In particular: is it a misuse of unions, to use them in order to
enable different memory-accesses (word, byte, etc.) to the same
portion of memory???? I have (mis)used it like this in above posts
quite often.
Is that strictly wrong?
I think there might be an "out" for accessing any type as an
array of unsigned char this way, but I believe that in general
this is strictly wrong. [snip]
How do you reconcile this view with the statement in
clear and plain English about how union member access
works to accomplish type punning? I think anyone who
takes the time to read through the relevant sections
defining the semantics involved will find accessing a
union member is defined irrespective of which member
was last set (although the result may depend on
unspecified values and consequently undefined behavior
because of trap representations, but the access itself
is well-defined).
********************************
Draft ANSI Standard
3.3.2.3 Structure and union members
[...]
Semantics
[... 3rd para]
With one exception, if a member of a union object is accessed after
a value has been stored in a different member of the object, the
behavior is implementation-defined./33/ One special guarantee is made
in order to simplify the use of unions: If a union contains several
structures that share a common initial sequence, and if the union
object currently contains one of these structures, it is permitted to
inspect the common initial part of any of them. Two structures share
a common initial sequence if corresponding members have compatible
types for a sequence of one or more initial members.
********************
This text corresponds to 6.3.2.3, fifth paragraph, in C90. The
footnote /33/ referenced above is footnote 41 in the C90 document.
That footnote says:
The ``byte orders'' for scalar types are invisible to isolated
programs that do not indulge in type punning (for example, by
assigning to one member of a union and inspecting the storage
by accessing another member that is an appropropriately sized
array of character type), but must be accounted for when
conforming to externally imposed storage layouts.

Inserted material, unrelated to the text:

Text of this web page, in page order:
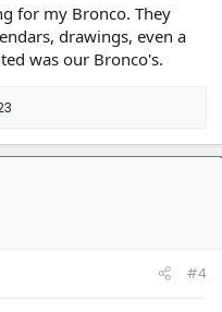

I don't think "implementation defined" is the same as well
defined. They could return zero every time if they wanted.
I think the footnote makes it clear that the intention of the
'implementation-defined' wording is to reinterpret the underlying
bytes in the new type. (Note that the quoted paragraph does
not exclude character types from the 'implementation-defined'
category.) This view is also supported by DR 283 (I was able
to find it, fortunately easily, by "defect report" "type punning"
as a google query)
http://www.open-std.org/jtc1/sc22/wg14/www/docs/dr_283.htm
which says in part (and written by someone on the committee)
It is not perfectly clear that the C99 words have the same
implications as the C89 words.
So even though C89/C90 says 'implementation-defined' and C99
doesn't, the indications are that the meaning intended is the
same in both cases, and also C11, which uses the same wording
as C99. (There are minor changes in the C11 footnote relative
to N1256, but these are incidental.)
Summing up - I think you're right in some technical sense that
the C90 allowed returning zero every time. But that isn't what
was intended, nor AFAIAA what any implementor took it to mean.
Unless there is a particular existing implementation that can be
pointed to that exhibits the problem, the point seems moot;
surely no current implementation would do anything other than
follow the revised wording in C99 or C11.